Many risks could require the execution of the BCDR plan, regardless of the particular solution the company has opted to take. These risks include the following:
- Natural disasters (earthquakes, hurricanes, tornadoes, floods, and so on)
- Terrorists attacks, acts of war, or purposeful damage
- Equipment failures
- Utility disruptions and failures
- Data center or service provider failures or neglect
Apart from the risks than can lead to the initiation of a BCDR plan, there are also risks associated with the plan that need to be considered and understood:
- Change in location Although cloud services are normally accessed over broad networking, a change in geographic hosting location in a BCDR situation can cause network latency or other performance issues. This can impact both the user and customer perspectives when it comes to the system or application, as well as the business owner's ability to update and maintain data, especially if large data updates or transfers are required. Latency can also implement timing issues between servers and clients, especially with many security and encryption systems that rely heavily on time syncing to ensure validity or timeout processes.
- Maintaining redundancy With any BCDR plan, a second location will need to be maintained to some extent, depending on the model used and the status and design of the failover site. Both sites will need additional staffing and oversight to ensure they are compatible and maintained to the same level in the event an unforeseen emergency happens without notice.
- Failover mechanism In order for a seamless transition to occur between the primary and failover sites, there must be a mechanism in place to facilitate the transfer of services and connectivity to the failover site. This can be done through networking changes, DNS changes, global load balancers, and a variety of other approaches. The mechanism used can involve caching and timeouts that impact the transition period between sites.

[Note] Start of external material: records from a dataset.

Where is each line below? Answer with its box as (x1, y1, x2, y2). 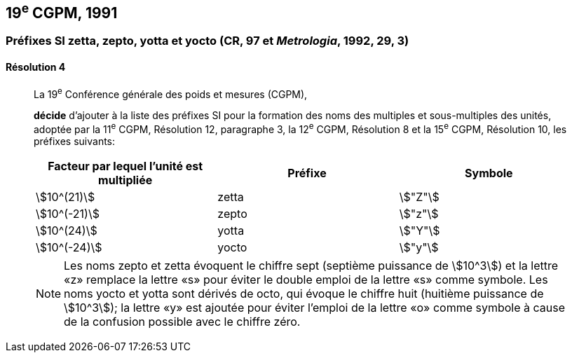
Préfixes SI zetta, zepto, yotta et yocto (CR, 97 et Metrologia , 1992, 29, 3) (6, 34, 409, 48)
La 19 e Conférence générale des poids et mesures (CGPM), (34, 85, 308, 100)
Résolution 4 (6, 61, 66, 74)
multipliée (98, 172, 153, 187)
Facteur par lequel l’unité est (48, 158, 203, 173)
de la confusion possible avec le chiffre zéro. (64, 314, 301, 329)
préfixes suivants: (34, 135, 116, 147)
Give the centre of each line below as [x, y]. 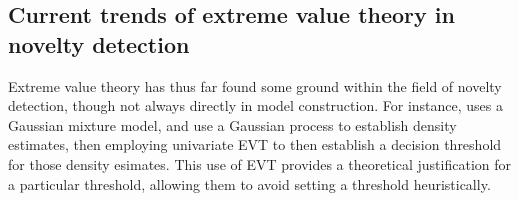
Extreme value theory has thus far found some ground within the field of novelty [255, 85]
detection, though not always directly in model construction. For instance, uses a [255, 105]
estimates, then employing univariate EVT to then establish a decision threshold [255, 144]
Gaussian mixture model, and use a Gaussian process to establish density [232, 124]
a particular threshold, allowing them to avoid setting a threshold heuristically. [249, 183]
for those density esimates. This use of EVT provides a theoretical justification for [260, 163]
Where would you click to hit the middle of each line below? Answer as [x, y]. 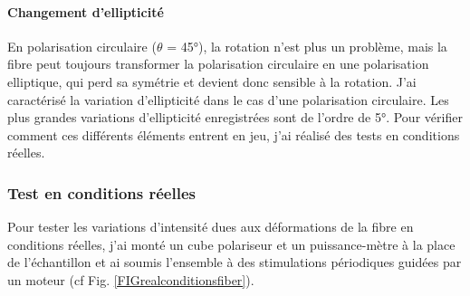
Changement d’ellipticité [86, 11]
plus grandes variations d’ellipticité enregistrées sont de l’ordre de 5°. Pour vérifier [235, 117]
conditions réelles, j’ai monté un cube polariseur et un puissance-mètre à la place [231, 244]
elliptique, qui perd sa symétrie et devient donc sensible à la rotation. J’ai [212, 81]
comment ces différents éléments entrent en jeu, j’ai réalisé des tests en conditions [234, 134]
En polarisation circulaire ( [82, 46]
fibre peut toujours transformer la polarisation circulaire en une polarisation [218, 64]
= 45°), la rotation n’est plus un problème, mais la [307, 46]
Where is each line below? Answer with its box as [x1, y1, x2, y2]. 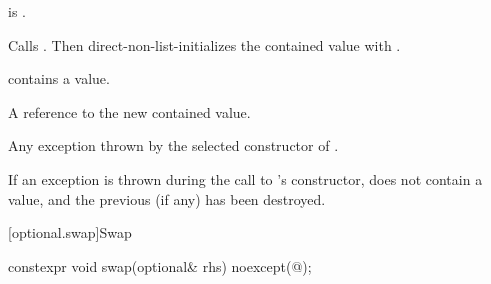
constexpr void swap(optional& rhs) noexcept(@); [8, 255, 312, 276]
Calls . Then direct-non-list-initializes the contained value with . [8, 34, 401, 55]
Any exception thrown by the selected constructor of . [8, 135, 339, 156]
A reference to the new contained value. [8, 101, 251, 122]
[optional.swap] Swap [8, 222, 132, 243]
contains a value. [8, 68, 110, 89]
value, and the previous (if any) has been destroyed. [8, 188, 326, 209]
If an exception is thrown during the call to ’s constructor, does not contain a [8, 168, 483, 189]
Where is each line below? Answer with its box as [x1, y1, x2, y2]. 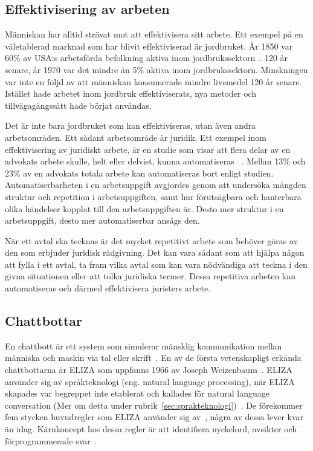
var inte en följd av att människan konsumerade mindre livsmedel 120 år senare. [5, 75, 302, 88]
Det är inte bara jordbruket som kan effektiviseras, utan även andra [5, 119, 256, 132]
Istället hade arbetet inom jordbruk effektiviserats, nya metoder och [5, 87, 257, 100]
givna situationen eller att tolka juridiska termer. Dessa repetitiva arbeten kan [5, 270, 296, 282]
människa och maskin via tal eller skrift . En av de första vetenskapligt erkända [5, 351, 302, 364]
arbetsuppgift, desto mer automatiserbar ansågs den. [5, 214, 200, 227]
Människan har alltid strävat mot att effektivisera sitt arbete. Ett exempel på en [5, 28, 303, 41]
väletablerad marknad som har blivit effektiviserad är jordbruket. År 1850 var [5, 39, 293, 52]
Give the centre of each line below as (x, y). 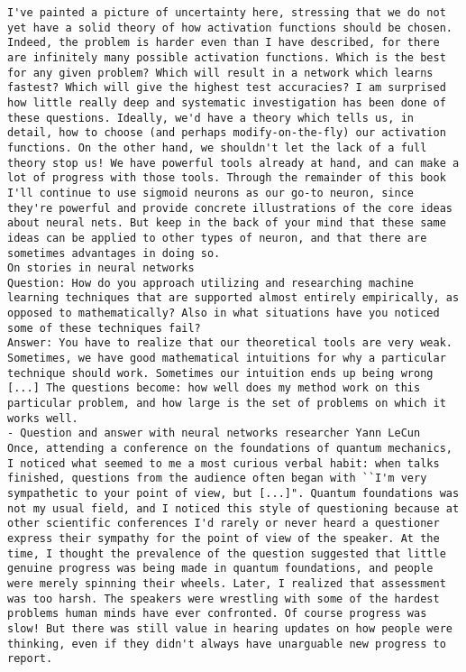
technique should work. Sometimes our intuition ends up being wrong (220, 373)
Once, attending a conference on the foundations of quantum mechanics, (230, 449)
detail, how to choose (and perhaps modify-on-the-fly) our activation (227, 133)
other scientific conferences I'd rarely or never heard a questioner (224, 524)
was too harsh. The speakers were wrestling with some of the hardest (224, 598)
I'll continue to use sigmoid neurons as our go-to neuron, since (211, 193)
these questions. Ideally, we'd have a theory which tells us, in (211, 118)
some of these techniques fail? (104, 328)
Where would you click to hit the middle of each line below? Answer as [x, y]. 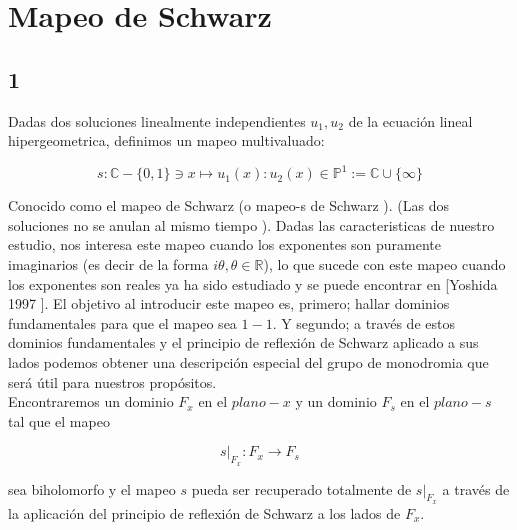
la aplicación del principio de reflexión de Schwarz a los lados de [204, 512]
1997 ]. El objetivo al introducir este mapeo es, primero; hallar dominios [229, 303]
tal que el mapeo [59, 420]
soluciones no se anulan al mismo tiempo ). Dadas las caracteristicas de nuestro [251, 224]
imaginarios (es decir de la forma [108, 264]
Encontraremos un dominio [91, 401]
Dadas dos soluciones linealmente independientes [157, 120]
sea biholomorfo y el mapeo [92, 488]
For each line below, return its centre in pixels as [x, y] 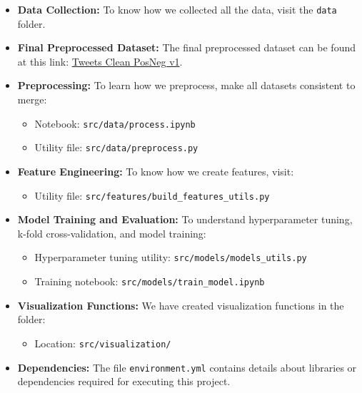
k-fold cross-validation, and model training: [112, 233]
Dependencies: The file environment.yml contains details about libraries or [187, 367]
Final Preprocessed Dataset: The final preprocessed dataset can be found [187, 47]
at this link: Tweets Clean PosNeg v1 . [100, 61]
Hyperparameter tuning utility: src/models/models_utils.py [171, 257]
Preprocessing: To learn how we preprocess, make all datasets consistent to [186, 85]
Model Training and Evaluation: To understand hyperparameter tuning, [185, 219]
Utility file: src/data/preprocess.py [116, 147]
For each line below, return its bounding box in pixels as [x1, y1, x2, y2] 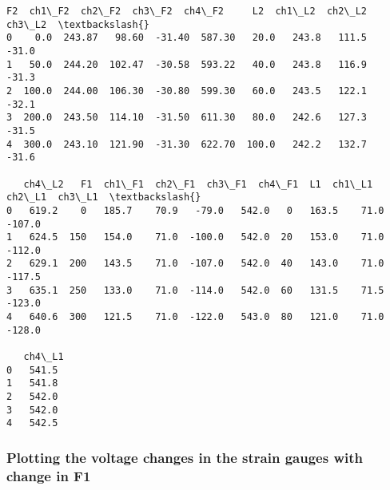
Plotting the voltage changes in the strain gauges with [6, 447, 363, 467]
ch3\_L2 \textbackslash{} [6, 18, 149, 30]
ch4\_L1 [23, 351, 64, 363]
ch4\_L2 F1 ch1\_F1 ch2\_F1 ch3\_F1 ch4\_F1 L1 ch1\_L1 [23, 178, 373, 190]
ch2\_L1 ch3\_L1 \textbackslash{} [6, 192, 201, 204]
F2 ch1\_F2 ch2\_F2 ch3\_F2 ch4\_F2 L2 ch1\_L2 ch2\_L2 [6, 6, 368, 17]
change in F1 [6, 465, 91, 485]

- Bringing services online Whenever a BCDR situation is declared, a primary issue or concern is the speed at which services can be brought online and made ready at the failover site. With a cloud solution, this typically will be quicker than in a traditional failover site because a cloud provider can take advantage of rapid elasticity and self-service models. If the images and data are properly maintained at the failover site, services online can brought quickly.
A common practice is to leave images offline at the BCDR site when not in use. This can cause major problems in the event of a BCDR situation if the system images are not patched and up to date with configurations and baselines for the production systems. If the images are to remain largely offline, the Cloud Security Professional will need to ensure that appropriate processes and verifications are in place with images at the BCDR site.
- Functionality with external services Many modern web applications rely on extensive web service calls out to other applications and services. With a BCDR situation, a crucial concern is ensuring that all hooks and APIs are accessible from the failover site in the same manner and at the same speed as they are with the primary location. If there are keys and licensing requirements to access services from the application, those also must be replicated and made ready at the failover site. If the service has checks in place for the origination of IP addresses or some other tie into actual hosts and locations, the company will need to ensure that the same service can be accessed from the failover site with whatever information necessary already available and configured. Although the failover cloud site may have on-demand and self-service capabilities, it is likely that any external tie-ins will not have the same capabilities and will cause complications while the staff is trying to get their own services up and running.